In fact, in countries with extreme economic inequality, growth does not last as long and future growth is undermined.
The WEF report measures inequality over 140 indicators, and across seven pillars: education and skills development; employment and labour compensation; asset building and entrepreneurship; financial inclusion; corruption and rents; basic services and infrastructure; and fiscal transfers, which would encompass the tax code and social protection.
Going to the individual country profiles, for example, the report highlights that Kenya has started to put in place some of the building blocks for an inclusive economy – bank and equity finance is relatively more accessible and affordable compared with other countries at the same income level, and the quality of the education system rivals that of economies at higher income levels.
But Kenya needs to increase education equity among income groups, and must also continue to build its infrastructure and basic services, reduce the red tape faced by businesses, and tackle pervasive corruption, WEF says.
Tunisia has developed relatively good basic services, in particular its healthcare system. Yet the country that launched the Arab Spring protest movement requires significant improvement across most other building blocks of inclusive growth, according to the report. The education system, while reaching many young people, does not provide the quality needed to prepare them for the workforce.
The country should foster an environment that is conducive to new business and job creation to meet the needs of the many young people entering the workforce, WEF says.
Ghana’s economy benefits from relatively low unemployment and a business environment that is not characterised by a stifling dominance of large incumbent firms.
Yet, median income has been slow to rise and poverty remains entrenched with just over half of the population living on less than $2 a day. Corruption is less prevalent than in many peer countries, but there’s much inequality in access and outcomes in education.
Improving infrastructure and basic services such as health will be critical, as well as developing a more inclusive and developed financial sector.
Nigeria, despite the opportunity offered by its significant oil revenues over the years, has not put in place the factors necessary for creating an inclusive growth process, WEF says.
The picture in education remains one of low enrollment, insufficient quality, and wide divergence in student performance based on socioeconomic background. Over 80% of the population is living on less than $2 a day.

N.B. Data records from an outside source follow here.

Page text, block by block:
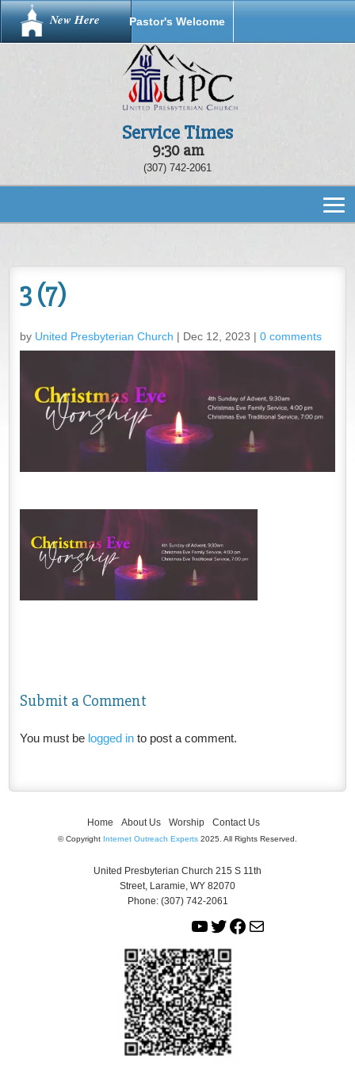
New Here Pastor's Welcome
Service Times
9:30 am
(307) 742-2061
3 (7)
by United Presbyterian Church | Dec 12, 2023 | 0 comments
Submit a Comment
You must be logged into post a comment.
Home About Us Worship Contact Us
© Copyright Internet Outreach Experts 2025. All Rights Reserved.
United Presbyterian Church 215 S 11th
Street, Laramie, WY 82070
Phone: (307) 742-2061
Y
u
T
u
b
e
T
i
t
t
e
r
F
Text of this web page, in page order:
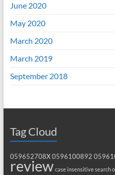
June 2020
May 2020
March 2020
March 2019
September 2018
Tag Cloud
059652708X 0596100892
review case insensitive search
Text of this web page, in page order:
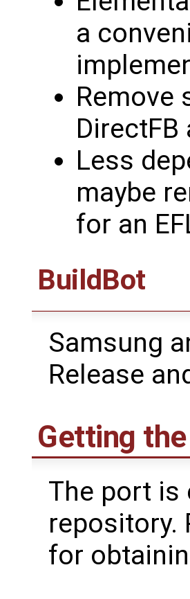
a
Remove
DirectFB
Less
maybe
for an
BuildBot
Samsung
Release
Getting
The port is
for

Still, the country’s relatively entrepreneurial environment could be its saving grace, but the government has to ensure growth that is sustainable and broad-based.
Rwanda has made more strides in driving inclusive growth than many other low-income countries, although it still has a long way to go with median household incomes less than $2 a day and high income inequality.

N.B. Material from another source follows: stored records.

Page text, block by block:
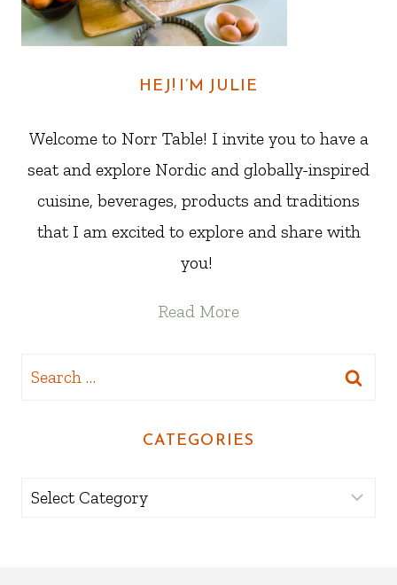
HEJ! I’M JULIE
Welcome to Norr Table! I invite you to have a
seat and explore Nordic and globally-inspired
cuisine, beverages, products and traditions
that I am excited to explore and share with
you!
Read More
Search
CATEGORIES
Categories
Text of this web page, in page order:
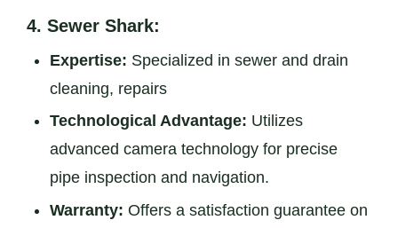
4. Sewer Shark:
Expertise: Specialized in sewer and drain
cleaning, repairs
Technological Advantage: Utilizes
advanced camera technology for precise
pipe inspection and navigation.
Warranty: Offers a satisfaction guarantee on
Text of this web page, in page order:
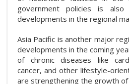
government policies is
developments in the regional
Asia Pacific is another major
developments in the coming
of chronic diseases like
cancer, and other lifestyle-
are strengthening the growth
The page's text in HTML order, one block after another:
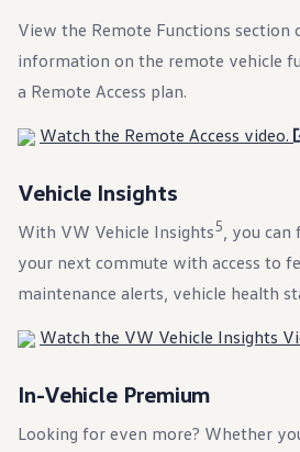
Connected Services &
Ownership Benefits
EV Ownership & Charging
Driver Accessibility Program
Certified Pre-Owned
About VW
Our History
Corporate Information
Brand & Community
DriverGear - Apparel & Gear
Our U.S. Soccer Federation
Newsroom
Shaped by the People
Help & Support
View the Remote Functions section
information on the remote vehicle
a Remote Access plan.
Watch the Remote Access video.
Vehicle Insights
With VW Vehicle Insights5, you can
your next commute with access to
maintenance alerts, vehicle health
Watch the VW Vehicle Insights
In-Vehicle Premium
Looking for even more? Whether
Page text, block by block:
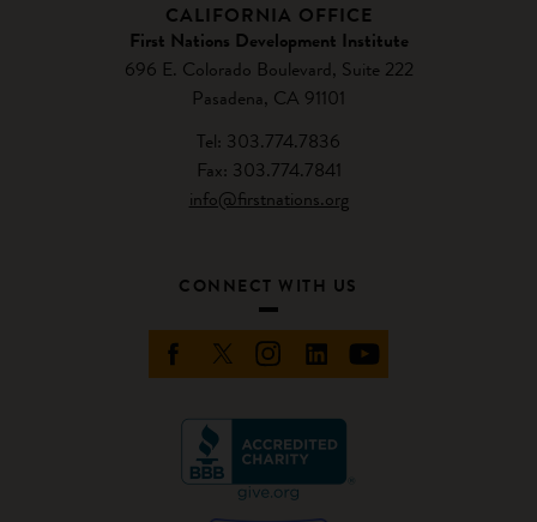
CALIFORNIA OFFICE
First Nations Development Institute
696 E. Colorado Boulevard, Suite 222
Pasadena, CA 91101
Tel: 303.774.7836
Fax: 303.774.7841
info@firstnations.org
CONNECT WITH US
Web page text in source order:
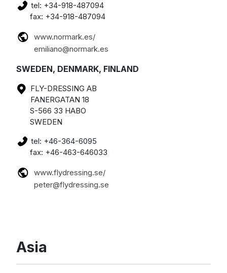
tel: +34-918-487094
fax: +34-918-487094
www.normark.es/
emiliano@normark.es
SWEDEN, DENMARK, FINLAND
FLY-DRESSING AB
FANERGATAN 18
S-566 33 HABO
SWEDEN
tel: +46-364-6095
fax: +46-463-646033
www.flydressing.se/
peter@flydressing.se
Asia
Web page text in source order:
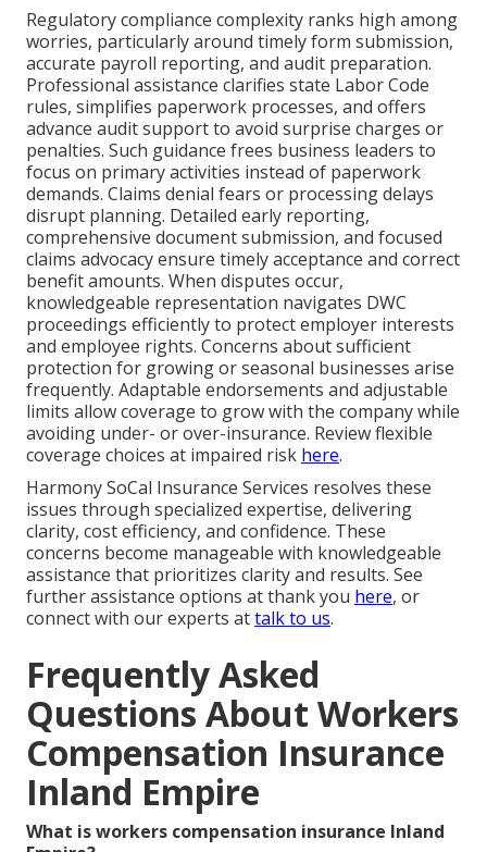
Regulatory compliance complexity ranks high among
worries, particularly around timely form submission,
accurate payroll reporting, and audit preparation.
Professional assistance clarifies state Labor Code
rules, simplifies paperwork processes, and offers
advance audit support to avoid surprise charges or
penalties. Such guidance frees business leaders to
focus on primary activities instead of paperwork
demands. Claims denial fears or processing delays
disrupt planning. Detailed early reporting,
comprehensive document submission, and focused
claims advocacy ensure timely acceptance and correct
benefit amounts. When disputes occur,
knowledgeable representation navigates DWC
proceedings efficiently to protect employer interests
and employee rights. Concerns about sufficient
protection for growing or seasonal businesses arise
frequently. Adaptable endorsements and adjustable
limits allow coverage to grow with the company while
avoiding under- or over-insurance. Review flexible
coverage choices at impaired risk here.
Harmony SoCal Insurance Services resolves these
issues through specialized expertise, delivering
clarity, cost efficiency, and confidence. These
concerns become manageable with knowledgeable
assistance that prioritizes clarity and results. See
further assistance options at thank you here, or
connect with our experts attalk to us.
Frequently Asked
Questions About Workers
Compensation Insurance
Inland Empire
What is workers compensation insurance Inland

It ranks first in Africa on business and political ethics, with effective measures in place to combat corruption and bribery. Financing is more easily available for business development than in many similar countries.
To further enhance the inclusiveness of its growth process, Rwanda must upgrade its education system, and also continue to build infrastructure and increase social spending to improve adequacy of basic services, WEF indicates.
In Zimbabwe, inequality remains high, social mobility is low, and many of those in the workforce are unable to pull themselves out of poverty.
Finance is very difficult to obtain for business development, possibly related to the great administrative hindrances placed in the way of starting and operating businesses in the country, as well as poor corporate and government ethics, and a high concentration of rents accruing to a small elite of companies and individuals.
But Zimbabwe’s advantages are in high adult literacy levels, and its relatively progressive tax code, that should be able to deliver relatively good post-redistribution outcomes, WEF says.